Recriminations over the attack the next day, on a convoy delivering aid to a rebel held area in Syria’s north, are still reverberating around the world.

He said, “Those convoys were in the area of the militants, the area under the control of the terrorists”.

“Civil defense crews are incapable of extracting them from underneath the rubble due to the intense airstrikes on the city of Aleppo”, he said.
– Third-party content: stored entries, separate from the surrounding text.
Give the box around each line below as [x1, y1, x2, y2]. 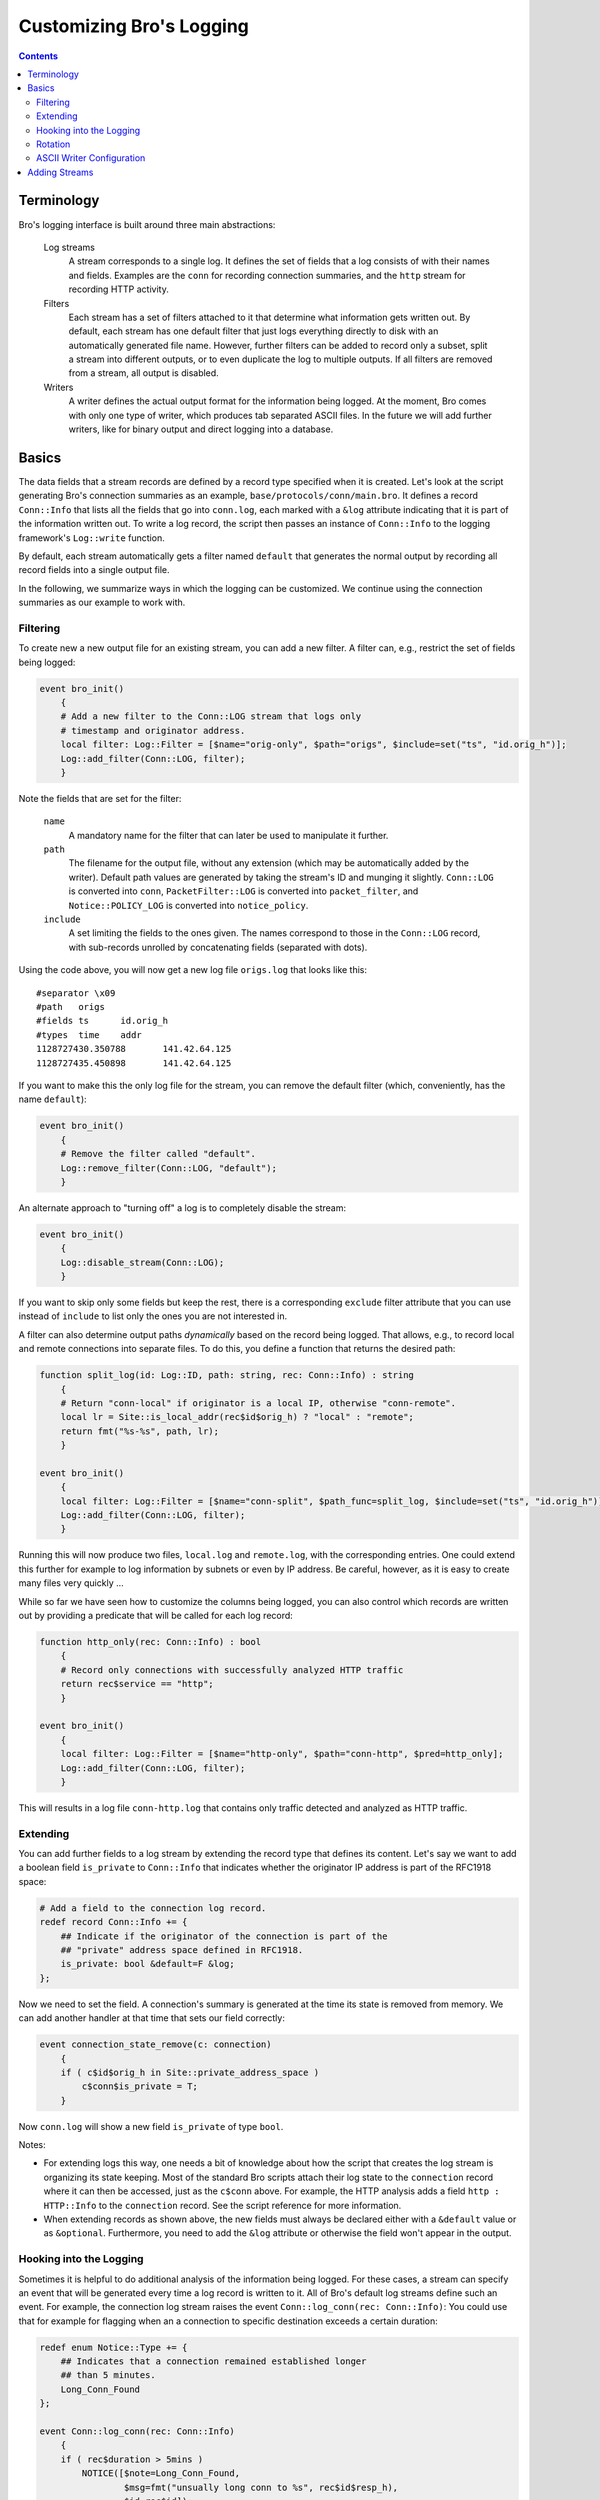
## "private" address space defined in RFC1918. [60, 1944, 304, 1955]
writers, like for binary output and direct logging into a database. [68, 423, 334, 435]
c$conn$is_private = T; [81, 2081, 199, 2092]
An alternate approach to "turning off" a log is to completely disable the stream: [18, 1201, 347, 1214]
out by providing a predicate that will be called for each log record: [18, 1610, 294, 1622]
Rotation [36, 138, 71, 150]
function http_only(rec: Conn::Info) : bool [39, 1636, 262, 1647]
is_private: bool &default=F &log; [60, 1958, 235, 1970]
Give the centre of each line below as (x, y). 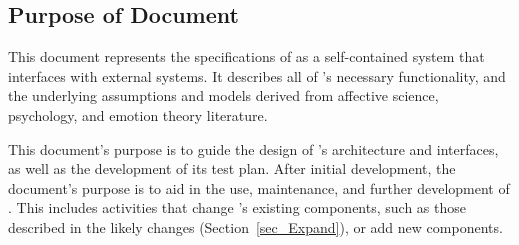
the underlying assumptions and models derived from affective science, (223, 95)
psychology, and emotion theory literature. (138, 114)
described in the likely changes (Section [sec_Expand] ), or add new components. (255, 226)
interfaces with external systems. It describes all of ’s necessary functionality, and (257, 75)
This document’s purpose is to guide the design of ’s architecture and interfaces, (253, 148)
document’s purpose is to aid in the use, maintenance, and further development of (259, 187)
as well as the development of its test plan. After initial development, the (232, 168)
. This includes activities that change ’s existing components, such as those (237, 207)
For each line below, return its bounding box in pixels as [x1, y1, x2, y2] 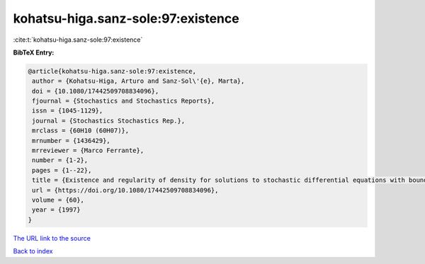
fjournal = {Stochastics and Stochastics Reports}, [32, 97, 215, 105]
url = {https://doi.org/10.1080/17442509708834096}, [32, 186, 219, 194]
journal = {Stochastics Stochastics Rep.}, [32, 117, 186, 125]
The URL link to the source [13, 234, 91, 242]
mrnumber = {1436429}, [32, 137, 111, 144]
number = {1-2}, [32, 156, 89, 164]
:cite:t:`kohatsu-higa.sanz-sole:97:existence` [13, 35, 143, 44]
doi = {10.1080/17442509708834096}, [32, 87, 159, 95]
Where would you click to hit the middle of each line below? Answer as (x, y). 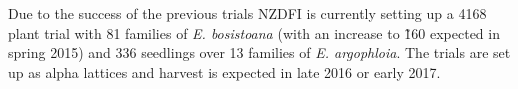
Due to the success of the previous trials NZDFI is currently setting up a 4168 (247, 13)
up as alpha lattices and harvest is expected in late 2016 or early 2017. (224, 71)
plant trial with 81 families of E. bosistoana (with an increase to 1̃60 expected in (254, 32)
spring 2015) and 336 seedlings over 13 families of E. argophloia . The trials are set (259, 52)
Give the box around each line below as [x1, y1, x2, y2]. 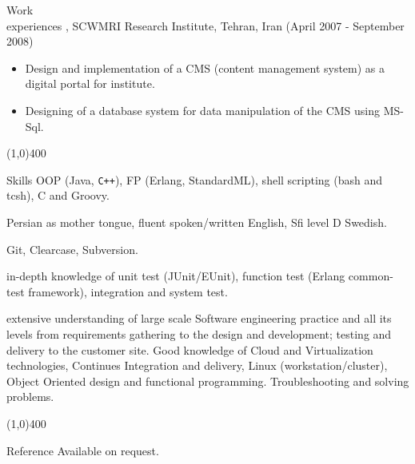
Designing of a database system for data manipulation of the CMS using [25, 101, 380, 118]
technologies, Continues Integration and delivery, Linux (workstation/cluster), [6, 357, 388, 374]
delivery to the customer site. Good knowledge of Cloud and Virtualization [6, 341, 373, 358]
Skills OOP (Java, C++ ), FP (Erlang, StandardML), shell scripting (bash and [6, 171, 383, 188]
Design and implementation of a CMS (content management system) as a [25, 59, 385, 76]
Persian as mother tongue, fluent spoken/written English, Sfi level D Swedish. [6, 214, 387, 230]
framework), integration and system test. [28, 283, 228, 299]
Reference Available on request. [6, 442, 159, 458]

He told the AP that “I’m sure that the majority of those Syrians who left Syria, they will go back when the security and when the life goes back to its normality and the minimal requirements for livelihood will be affordable to them, they will go back”. In that regard, I would say whatever the American officials said about the conflicts in Syria in general has no credibility. He also says the United States lacks “the will” to join forces with Russian Federation in fighting extremists.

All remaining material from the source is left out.